-- Material for this exercise follows --

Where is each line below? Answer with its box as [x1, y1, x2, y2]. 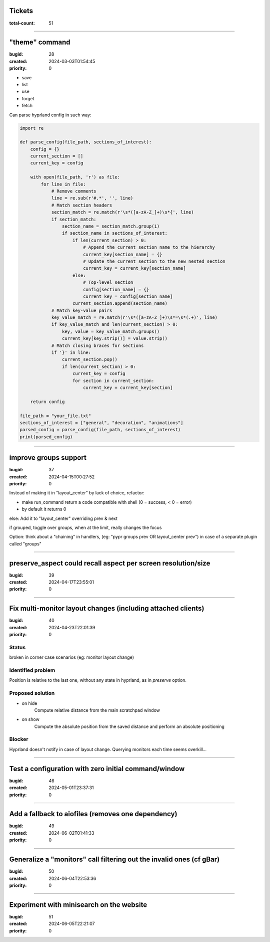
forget [21, 95, 34, 101]
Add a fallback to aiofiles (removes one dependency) [9, 810, 177, 818]
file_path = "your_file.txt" [19, 413, 91, 419]
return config [30, 399, 65, 405]
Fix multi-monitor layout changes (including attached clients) [9, 604, 204, 613]
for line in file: [40, 181, 86, 187]
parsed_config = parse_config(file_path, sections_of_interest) [19, 427, 181, 433]
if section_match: [51, 216, 97, 222]
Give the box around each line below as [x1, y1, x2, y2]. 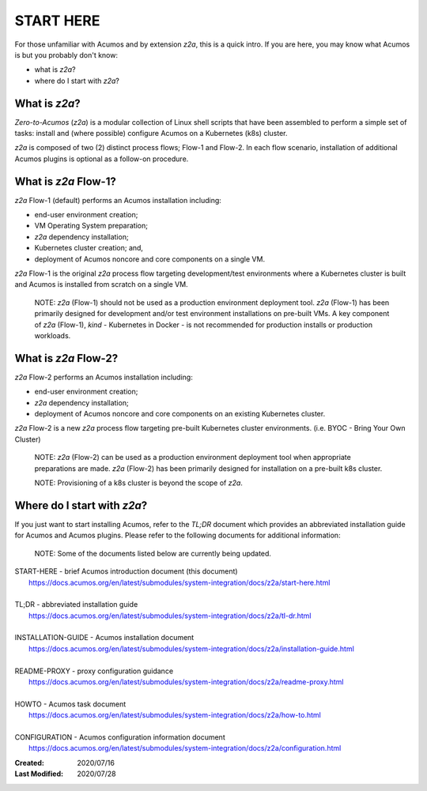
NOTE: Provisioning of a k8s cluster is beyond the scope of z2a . [34, 478, 243, 488]
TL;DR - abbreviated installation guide [14, 600, 138, 609]
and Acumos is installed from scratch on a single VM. [14, 280, 189, 289]
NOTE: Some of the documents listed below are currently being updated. [34, 548, 272, 558]
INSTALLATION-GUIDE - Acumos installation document [14, 633, 195, 642]
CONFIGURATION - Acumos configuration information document [14, 732, 225, 742]
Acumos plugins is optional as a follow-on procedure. [14, 154, 189, 164]
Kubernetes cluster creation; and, [34, 243, 144, 253]
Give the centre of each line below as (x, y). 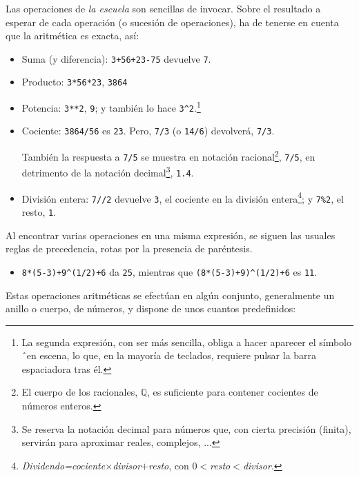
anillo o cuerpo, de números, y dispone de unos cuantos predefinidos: (151, 308)
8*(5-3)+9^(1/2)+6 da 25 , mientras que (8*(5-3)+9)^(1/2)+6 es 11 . (169, 271)
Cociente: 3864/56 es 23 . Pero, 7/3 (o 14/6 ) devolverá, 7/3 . (148, 131)
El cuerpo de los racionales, (80, 392)
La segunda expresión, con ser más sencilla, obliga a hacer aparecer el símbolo (186, 342)
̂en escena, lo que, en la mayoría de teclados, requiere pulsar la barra (169, 355)
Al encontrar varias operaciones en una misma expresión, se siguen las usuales (171, 235)
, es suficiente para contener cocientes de (233, 392)

-- Material for this exercise concluded --

_Problem to work on:_ Give back every entry verbatim. No pictures belong in the copy.

_Output for this exercise:_
Where is each line below? Answer with its box as [x1, y1, x2, y2]. 
forget [21, 95, 34, 101]
Add a fallback to aiofiles (removes one dependency) [9, 810, 177, 818]
file_path = "your_file.txt" [19, 413, 91, 419]
return config [30, 399, 65, 405]
Fix multi-monitor layout changes (including attached clients) [9, 604, 204, 613]
for line in file: [40, 181, 86, 187]
parsed_config = parse_config(file_path, sections_of_interest) [19, 427, 181, 433]
if section_match: [51, 216, 97, 222]
Give the box around each line below as [x1, y1, x2, y2]. 
NOTE: Provisioning of a k8s cluster is beyond the scope of z2a . [34, 478, 243, 488]
TL;DR - abbreviated installation guide [14, 600, 138, 609]
and Acumos is installed from scratch on a single VM. [14, 280, 189, 289]
NOTE: Some of the documents listed below are currently being updated. [34, 548, 272, 558]
INSTALLATION-GUIDE - Acumos installation document [14, 633, 195, 642]
CONFIGURATION - Acumos configuration information document [14, 732, 225, 742]
Acumos plugins is optional as a follow-on procedure. [14, 154, 189, 164]
Kubernetes cluster creation; and, [34, 243, 144, 253]
Give the centre of each line below as (x, y). 
anillo o cuerpo, de números, y dispone de unos cuantos predefinidos: (151, 308)
8*(5-3)+9^(1/2)+6 da 25 , mientras que (8*(5-3)+9)^(1/2)+6 es 11 . (169, 271)
Cociente: 3864/56 es 23 . Pero, 7/3 (o 14/6 ) devolverá, 7/3 . (148, 131)
El cuerpo de los racionales, (80, 392)
La segunda expresión, con ser más sencilla, obliga a hacer aparecer el símbolo (186, 342)
̂en escena, lo que, en la mayoría de teclados, requiere pulsar la barra (169, 355)
Al encontrar varias operaciones en una misma expresión, se siguen las usuales (171, 235)
, es suficiente para contener cocientes de (233, 392)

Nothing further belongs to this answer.